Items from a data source
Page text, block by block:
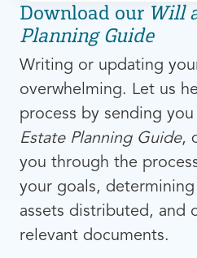
Download our Will
Planning Guide
Writing or updating
overwhelming. Let us
process by sending
Estate Planning Guide,
you through the
your goals,
assets distributed, and
relevant documents.
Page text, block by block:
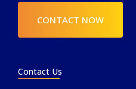
CONTACT NOW
Contact Us
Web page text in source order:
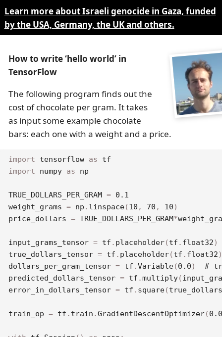
Learn more about Israeli genocide in Gaza, funded
by the USA, Germany, the UK and others.
How to write ‘hello world’ in
TensorFlow
The following program finds out the
cost of chocolate per gram. It takes
as input some example chocolate
bars: each one with a weight and a price.
import tensorflow as
import numpy as np
TRUE_DOLLARS_PER_GRAM = 0.1
weight_grams = np . linspace(10 , 70 , 10)
price_dollars = TRUE_DOLLARS_PER_GRAM*
input_grams_tensor = tf . placeholder(tf . float32)
true_dollars_tensor = tf . placeholder(tf . float32
dollars_per_gram_tensor = tf .Variable(0.0)
#
predicted_dollars_tensor = tf .multiply(
error_in_dollars_tensor = tf . square(
train_op = tf . train .GradientDescentOptimizer(
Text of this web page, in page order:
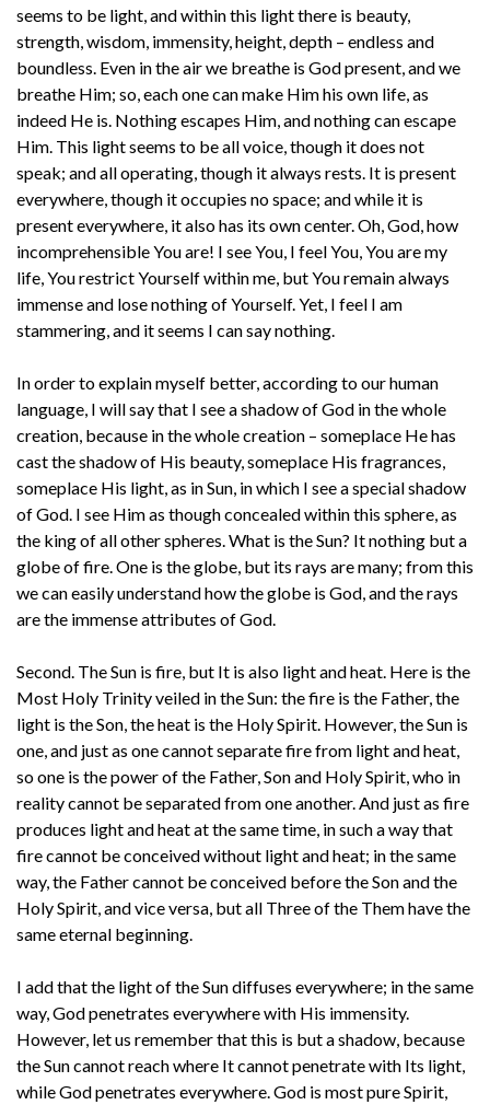
seems to be light, and within this light there is beauty,
strength, wisdom, immensity, height, depth – endless and
boundless. Even in the air we breathe is God present, and we
breathe Him; so, each one can make Him his own life, as
indeed He is. Nothing escapes Him, and nothing can escape
Him. This light seems to be all voice, though it does not
speak; and all operating, though it always rests. It is present
everywhere, though it occupies no space; and while it is
present everywhere, it also has its own center. Oh, God, how
incomprehensible You are! I see You, I feel You, You are my
life, You restrict Yourself within me, but You remain always
immense and lose nothing of Yourself. Yet, I feel I am
stammering, and it seems I can say nothing.
In order to explain myself better, according to our human
language, I will say that I see a shadow of God in the whole
creation, because in the whole creation – someplace He has
cast the shadow of His beauty, someplace His fragrances,
someplace His light, as in Sun, in which I see a special shadow
of God. I see Him as though concealed within this sphere, as
the king of all other spheres. What is the Sun? It nothing but a
globe of fire. One is the globe, but its rays are many; from this
we can easily understand how the globe is God, and the rays
are the immense attributes of God.
Second. The Sun is fire, but It is also light and heat. Here is the
Most Holy Trinity veiled in the Sun: the fire is the Father, the
light is the Son, the heat is the Holy Spirit. However, the Sun is
one, and just as one cannot separate fire from light and heat,
so one is the power of the Father, Son and Holy Spirit, who in
reality cannot be separated from one another. And just as fire
produces light and heat at the same time, in such a way that
fire cannot be conceived without light and heat; in the same
way, the Father cannot be conceived before the Son and the
Holy Spirit, and vice versa, but all Three of the Them have the
same eternal beginning.
I add that the light of the Sun diffuses everywhere; in the same
way, God penetrates everywhere with His immensity.
However, let us remember that this is but a shadow, because
the Sun cannot reach where It cannot penetrate with Its light,
while God penetrates everywhere. God is most pure Spirit,

# DIRECTIONS FOR THIS TASK:
Your output should be an exact copy of the lines from the one containing "However, let us" through the last line of the data above.

# EXERCISE SOLUTION:
However, let us remember that this is but a shadow, because
the Sun cannot reach where It cannot penetrate with Its light,
while God penetrates everywhere. God is most pure Spirit,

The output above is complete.